▶ EXERCISE PROMPT
The response should consist of the records, reproduced exactly.
*** Begin section ***
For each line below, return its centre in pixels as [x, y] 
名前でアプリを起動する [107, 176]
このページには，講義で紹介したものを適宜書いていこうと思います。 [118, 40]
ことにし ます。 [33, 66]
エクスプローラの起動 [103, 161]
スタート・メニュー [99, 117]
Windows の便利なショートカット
*** End section ***
▶ SOLVED PROBLEM
For each line below, return its centre in pixels as [x, y] 
名前でアプリを起動する [107, 176]
このページには，講義で紹介したものを適宜書いていこうと思います。 [118, 40]
ことにし ます。 [33, 66]
エクスプローラの起動 [103, 161]
スタート・メニュー [99, 117]
Windows の便利なショートカット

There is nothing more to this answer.